Adolph Rickenbacker (April 1, 1887 – March 21, 1976) was a Swiss-American production engineer and machinist who, together with George Beauchamp, created the first electric string instrument, and  co-founded the Rickenbacker guitar company with George Beauchamp. 

Rickenbacker was born in Basel, Switzerland as Adolf Rickenbacher. He immigrated in 1891 to the United States with older relatives after his parents died, settling in Columbus Ohio and later southern California. He Anglicized both his own name, and that of his company's brand, to Rickenbacker to capitalize on the popularity of his distant cousin, America's top flying ace Eddie Rickenbacker.
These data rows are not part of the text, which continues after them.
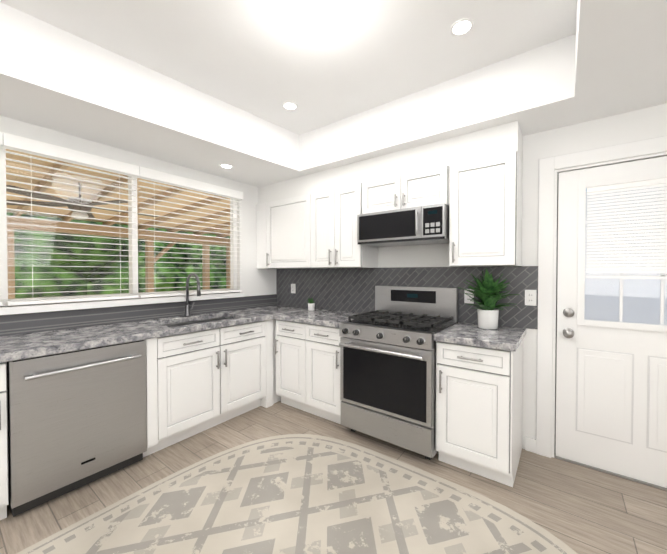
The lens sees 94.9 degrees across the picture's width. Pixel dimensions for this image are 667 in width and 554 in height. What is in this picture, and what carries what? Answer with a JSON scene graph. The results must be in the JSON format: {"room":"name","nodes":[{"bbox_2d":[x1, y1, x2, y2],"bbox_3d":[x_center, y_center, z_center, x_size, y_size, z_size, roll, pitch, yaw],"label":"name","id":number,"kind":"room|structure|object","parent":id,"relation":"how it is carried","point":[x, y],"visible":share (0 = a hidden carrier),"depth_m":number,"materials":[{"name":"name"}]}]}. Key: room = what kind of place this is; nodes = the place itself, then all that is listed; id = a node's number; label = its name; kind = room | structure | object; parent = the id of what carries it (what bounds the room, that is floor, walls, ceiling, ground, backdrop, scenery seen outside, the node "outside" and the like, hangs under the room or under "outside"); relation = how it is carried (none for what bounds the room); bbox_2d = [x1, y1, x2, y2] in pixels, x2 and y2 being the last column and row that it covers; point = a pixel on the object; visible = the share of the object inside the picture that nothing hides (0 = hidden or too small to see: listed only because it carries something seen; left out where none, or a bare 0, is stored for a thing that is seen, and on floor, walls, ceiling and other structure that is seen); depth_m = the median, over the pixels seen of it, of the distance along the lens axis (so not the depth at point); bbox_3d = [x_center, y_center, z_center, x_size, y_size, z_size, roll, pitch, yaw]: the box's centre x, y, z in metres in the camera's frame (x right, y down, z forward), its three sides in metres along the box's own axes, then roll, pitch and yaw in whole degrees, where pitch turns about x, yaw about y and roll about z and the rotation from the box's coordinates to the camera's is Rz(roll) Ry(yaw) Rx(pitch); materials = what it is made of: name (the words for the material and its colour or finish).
{"room":"kitchen","nodes":[
{"label":"kitchen","id":0,"kind":"room"},
{"bbox_2d":[0,115,275,306],"bbox_3d":[-2.389,-0.121,1.806,0.150,2.840,5.350,1,1,37],"label":"wall","id":1,"kind":"structure","parent":0,"point":[253,279],"depth_m":3.16,"materials":[{"name":"paint"}]},
{"bbox_2d":[0,147,243,314],"bbox_3d":[-1.923,-0.343,2.384,0.185,1.165,2.800,1,1,37],"label":"window","id":2,"kind":"structure","parent":1,"relation":"in","point":[133,276],"depth_m":2.51,"materials":[{"name":"clear glass"}]},
{"bbox_2d":[0,132,242,305],"bbox_3d":[-1.850,-0.372,2.329,0.073,1.101,2.736,1,1,37],"label":"window blinds","id":3,"kind":"object","parent":2,"relation":"attached to","point":[26,145],"visible":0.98,"depth_m":2.40,"materials":[{"name":"white plastic"}]},
{"bbox_2d":[0,294,276,336],"bbox_3d":[-1.742,0.308,2.541,0.008,0.139,3.392,1,1,37],"label":"backsplash","id":4,"kind":"structure","parent":1,"relation":"attached to","point":[18,324],"depth_m":2.49,"materials":[{"name":"tile"}]},
{"bbox_2d":[0,0,666,186],"bbox_3d":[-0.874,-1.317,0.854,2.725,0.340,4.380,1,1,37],"label":"ceiling","id":5,"kind":"structure","parent":0,"point":[339,73],"depth_m":1.89,"materials":[{"name":"paint"}]},
{"bbox_2d":[220,164,232,168],"bbox_3d":[-1.020,-1.054,2.921,0.124,0.006,0.124,1,1,37],"label":"recessed light","id":6,"kind":"object","parent":5,"relation":"in","point":[227,166],"visible":1,"depth_m":2.92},
{"bbox_2d":[283,102,297,110],"bbox_3d":[-0.359,-1.409,2.530,0.124,0.006,0.124,1,1,37],"label":"recessed light","id":7,"kind":"object","parent":5,"relation":"in","point":[290,106],"visible":1,"depth_m":2.53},
{"bbox_2d":[450,18,473,36],"bbox_3d":[0.720,-1.396,1.718,0.124,0.006,0.124,1,1,37],"label":"recessed light","id":8,"kind":"object","parent":5,"relation":"in","point":[461,27],"visible":1,"depth_m":1.72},
{"bbox_2d":[0,401,666,553],"bbox_3d":[-0.446,1.359,0.460,4.900,0.080,5.500,1,1,37],"label":"floor","id":9,"kind":"structure","parent":0,"point":[578,509],"depth_m":1.85,"materials":[{"name":"brown wood"}]},
{"bbox_2d":[0,362,8,519],"bbox_3d":[-2.105,0.871,1.564,0.606,0.862,0.550,1,1,37],"label":"base cabinet","id":10,"kind":"object","parent":9,"relation":"on","point":[4,463],"depth_m":1.59,"materials":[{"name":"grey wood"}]},
{"bbox_2d":[0,305,307,362],"bbox_3d":[-1.494,0.402,2.347,0.635,0.044,3.418,1,1,37],"label":"countertop","id":11,"kind":"structure","parent":10,"relation":"on","point":[23,346],"depth_m":2.12,"materials":[{"name":"stone"}]},
{"bbox_2d":[184,273,200,316],"bbox_3d":[-1.295,0.166,2.857,0.245,0.412,0.095,1,1,37],"label":"faucet","id":12,"kind":"object","parent":11,"relation":"on","point":[187,309],"visible":1,"depth_m":2.88,"materials":[{"name":"metal"}]},
{"bbox_2d":[165,317,231,326],"bbox_3d":[-1.178,0.512,2.750,0.424,0.185,0.744,1,1,37],"label":"sink","id":13,"kind":"object","parent":11,"relation":"in","point":[195,322],"visible":0.04,"depth_m":2.92,"materials":[{"name":"silver metal"}]},
{"bbox_2d":[7,340,146,516],"bbox_3d":[-1.704,0.865,2.023,0.641,0.860,0.652,1,1,37],"label":"dishwasher","id":14,"kind":"object","parent":9,"relation":"on","point":[77,419],"visible":0.9,"depth_m":1.80,"materials":[{"name":"metal"}]},
{"bbox_2d":[236,319,280,406],"bbox_3d":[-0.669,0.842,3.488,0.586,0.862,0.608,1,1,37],"label":"base cabinet","id":15,"kind":"object","parent":9,"relation":"on","point":[255,341],"depth_m":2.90,"materials":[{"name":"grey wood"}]},
{"bbox_2d":[16,434,577,553],"bbox_3d":[-0.396,1.308,0.859,2.440,0.008,3.080,1,1,37],"label":"rug","id":16,"kind":"object","parent":9,"relation":"on","point":[298,494],"visible":1,"depth_m":1.67,"materials":[{"name":"beige fabric"}]},
{"bbox_2d":[275,320,341,423],"bbox_3d":[-0.084,0.849,3.026,0.832,0.862,0.643,1,1,37],"label":"base cabinet","id":17,"kind":"object","parent":9,"relation":"on","point":[308,368],"visible":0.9,"depth_m":2.78,"materials":[{"name":"white wood"}]},
{"bbox_2d":[273,309,360,327],"bbox_3d":[-0.074,0.392,3.020,0.818,0.044,0.635,1,1,37],"label":"countertop","id":18,"kind":"structure","parent":17,"relation":"on","point":[328,318],"depth_m":2.89,"materials":[{"name":"stone"}]},
{"bbox_2d":[308,297,314,310],"bbox_3d":[-0.253,0.294,3.345,0.104,0.141,0.131,1,1,37],"label":"plant","id":19,"kind":"object","parent":18,"relation":"on","point":[311,305],"visible":1,"depth_m":3.32,"materials":[{"name":"green plant"}]},
{"bbox_2d":[339,286,457,459],"bbox_3d":[0.525,0.691,2.505,0.756,1.195,0.708,1,1,37],"label":"range","id":20,"kind":"object","parent":9,"relation":"on","point":[388,369],"visible":0.98,"depth_m":2.30,"materials":[{"name":"silver metal"}]},
{"bbox_2d":[436,340,522,486],"bbox_3d":[1.043,0.862,2.178,0.456,0.862,0.643,1,1,37],"label":"base cabinet","id":21,"kind":"object","parent":9,"relation":"on","point":[479,398],"visible":0.96,"depth_m":1.95,"materials":[{"name":"white wood"}]},
{"bbox_2d":[434,322,525,351],"bbox_3d":[1.054,0.405,2.171,0.478,0.044,0.635,1,1,37],"label":"countertop","id":22,"kind":"structure","parent":21,"relation":"on","point":[499,338],"depth_m":2.02,"materials":[{"name":"stone"}]},
{"bbox_2d":[458,268,518,329],"bbox_3d":[1.135,0.159,2.260,0.379,0.444,0.342,1,1,37],"label":"plant","id":23,"kind":"object","parent":22,"relation":"on","point":[486,294],"visible":1,"depth_m":2.23,"materials":[{"name":"green plant"}]},
{"bbox_2d":[378,103,666,448],"bbox_3d":[1.162,-0.133,2.575,4.900,2.840,0.150,1,1,37],"label":"wall","id":24,"kind":"structure","parent":0,"point":[638,125],"depth_m":2.25,"materials":[{"name":"paint"}]},
{"bbox_2d":[256,202,271,268],"bbox_3d":[-0.720,-0.481,3.687,0.239,0.758,0.321,1,1,37],"label":"upper cabinet","id":25,"kind":"object","parent":24,"relation":"attached to","point":[264,241],"depth_m":3.56,"materials":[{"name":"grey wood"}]},
{"bbox_2d":[268,193,315,268],"bbox_3d":[-0.382,-0.477,3.432,0.738,0.758,0.321,1,1,37],"label":"upper cabinet","id":26,"kind":"object","parent":24,"relation":"attached to","point":[291,221],"depth_m":3.27,"materials":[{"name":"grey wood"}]},
{"bbox_2d":[316,183,377,267],"bbox_3d":[0.078,-0.472,3.086,0.666,0.758,0.321,1,1,37],"label":"upper cabinet","id":27,"kind":"object","parent":24,"relation":"attached to","point":[316,230],"depth_m":2.91,"materials":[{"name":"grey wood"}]},
{"bbox_2d":[258,121,522,203],"bbox_3d":[0.256,-0.955,2.966,2.665,0.208,0.295,1,1,37],"label":"bulkhead","id":28,"kind":"object","parent":24,"relation":"attached to","point":[495,141],"visible":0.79,"depth_m":2.51,"materials":[{"name":"paint"}]},
{"bbox_2d":[362,166,449,213],"bbox_3d":[0.640,-0.697,2.637,0.756,0.298,0.358,1,1,37],"label":"upper cabinet","id":29,"kind":"object","parent":24,"relation":"attached to","point":[423,188],"visible":0.81,"depth_m":2.49,"materials":[{"name":"white wood"}]},
{"bbox_2d":[357,203,448,246],"bbox_3d":[0.615,-0.416,2.609,0.752,0.260,0.439,1,1,37],"label":"microwave","id":30,"kind":"object","parent":29,"relation":"attached to","point":[424,225],"visible":0.94,"depth_m":2.44,"materials":[{"name":"silver metal"}]},
{"bbox_2d":[276,266,537,328],"bbox_3d":[0.388,0.139,3.063,2.780,0.462,0.008,1,1,37],"label":"backsplash","id":31,"kind":"structure","parent":24,"relation":"attached to","point":[346,289],"depth_m":2.89,"materials":[{"name":"tile"}]},
{"bbox_2d":[291,284,295,292],"bbox_3d":[-0.489,0.140,3.711,0.072,0.116,0.008,1,1,37],"label":"electrical outlet","id":32,"kind":"object","parent":31,"relation":"attached to","point":[293,288],"visible":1,"depth_m":3.70,"materials":[{"name":"white plastic"}]},
{"bbox_2d":[464,289,473,303],"bbox_3d":[1.109,0.158,2.508,0.072,0.116,0.008,1,1,37],"label":"electrical outlet","id":33,"kind":"object","parent":31,"relation":"attached to","point":[466,297],"visible":0.65,"depth_m":2.51,"materials":[{"name":"white plastic"}]},
{"bbox_2d":[525,290,536,305],"bbox_3d":[1.449,0.152,2.253,0.072,0.116,0.008,1,1,37],"label":"electrical outlet","id":34,"kind":"object","parent":31,"relation":"attached to","point":[530,297],"visible":1,"depth_m":2.25,"materials":[{"name":"white plastic"}]},
{"bbox_2d":[449,151,521,266],"bbox_3d":[1.123,-0.460,2.277,0.441,0.762,0.358,1,1,37],"label":"upper cabinet","id":35,"kind":"object","parent":24,"relation":"attached to","point":[485,212],"visible":1,"depth_m":2.15,"materials":[{"name":"white wood"}]},
{"bbox_2d":[525,437,535,452],"bbox_3d":[-0.446,1.269,0.458,4.600,0.100,5.200,1,1,37],"label":"baseboard","id":36,"kind":"structure","parent":24,"relation":"attached to","point":[530,444],"depth_m":2.26,"materials":[{"name":"white wood"}]},
{"bbox_2d":[536,136,666,490],"bbox_3d":[1.964,0.223,1.965,1.092,2.146,0.168,1,1,37],"label":"door frame","id":37,"kind":"structure","parent":24,"relation":"attached to","point":[547,265],"depth_m":2.18,"materials":[{"name":"white wood"}]},
{"bbox_2d":[556,156,666,487],"bbox_3d":[1.920,0.277,1.908,0.854,2.013,0.117,1,1,37],"label":"entry door","id":38,"kind":"structure","parent":24,"relation":"in","point":[611,396],"depth_m":2.00,"materials":[{"name":"white wood"}]},
{"bbox_2d":[584,186,666,324],"bbox_3d":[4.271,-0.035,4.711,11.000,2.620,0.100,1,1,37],"label":"window","id":39,"kind":"structure","parent":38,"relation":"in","point":[605,287],"depth_m":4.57,"materials":[{"name":"glass"}]},
{"label":"outside","id":40,"kind":"structure","parent":0,"visible":0},
{"bbox_3d":[-0.720,1.337,3.920,80.000,0.100,80.000,1,1,37],"label":"ground","id":41,"kind":"structure","parent":40,"visible":0},
{"bbox_2d":[7,212,123,275],"bbox_3d":[-7.295,-0.690,6.976,4.245,3.980,3.838,1,1,37],"label":"tree","id":42,"kind":"object","parent":41,"relation":"on","point":[94,263],"depth_m":6.28,"materials":[{"name":"green plant"}]},
{"bbox_2d":[15,258,225,298],"bbox_3d":[-6.315,0.527,6.562,2.071,1.900,23.428,1,1,37],"label":"bush","id":43,"kind":"object","parent":41,"relation":"on","point":[26,269],"depth_m":6.99,"materials":[{"name":"green plant"}]},
{"bbox_2d":[115,225,189,268],"bbox_3d":[-6.994,-1.346,9.443,4.890,5.266,4.873,1,1,37],"label":"tree","id":44,"kind":"object","parent":41,"relation":"on","point":[177,257],"depth_m":8.54,"materials":[{"name":"green plant"}]},
{"bbox_2d":[166,229,229,271],"bbox_3d":[-4.725,-0.879,11.074,3.979,4.252,4.079,1,1,37],"label":"tree","id":45,"kind":"object","parent":41,"relation":"on","point":[198,254],"depth_m":9.39,"materials":[{"name":"green plant"}]},
{"bbox_3d":[-0.026,1.329,0.643,12.950,0.015,11.600,1,1,37],"label":"paving","id":46,"kind":"object","parent":41,"relation":"on","visible":0},
{"bbox_2d":[6,149,229,298],"bbox_3d":[-3.649,-0.099,3.724,4.130,2.743,10.200,1,1,37],"label":"patio cover","id":47,"kind":"object","parent":46,"relation":"on","point":[11,271],"depth_m":5.03,"materials":[{"name":"brown wood"}]},
{"bbox_2d":[6,182,158,218],"bbox_3d":[-3.176,-0.966,3.944,1.771,0.465,1.720,1,1,37],"label":"fan","id":48,"kind":"object","parent":47,"relation":"hanging from","point":[69,206],"depth_m":3.77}
]}
The World War I ace himself had felt pressure to change the spelling of his name because of the wave of anti-German sentiment caused by the war, in an effort to "take the Hun out of his name." Eddie was already well known at the time, so the change received wide publicity. "From then on", as he wrote in his autobiography, "most Rickenbachers were practically forced to spell their name in the way I had..."

Rickenbacher manufacturing Company produced parts for the National String Instrument Corporation, manufacturer of John Dopyera's Resonator guitars. Of particular importance was his ability to form guitar bodies with one of the largest deep drawing presses available. Rickenbacker held the title of Engineer at National. In October, 1931 he joined George Beauchamp and Paul Barth in the creation of Ro-Pat-In (ElectRo-Patent-Instruments), later renamed Electro String, the producer of guitars under the brand name Rickenbacker. Rickenbacker who was a significant investor in the guitar businesses was given the title of president, Paul Barth vice president, and George Beauchamp secretary-treasurer.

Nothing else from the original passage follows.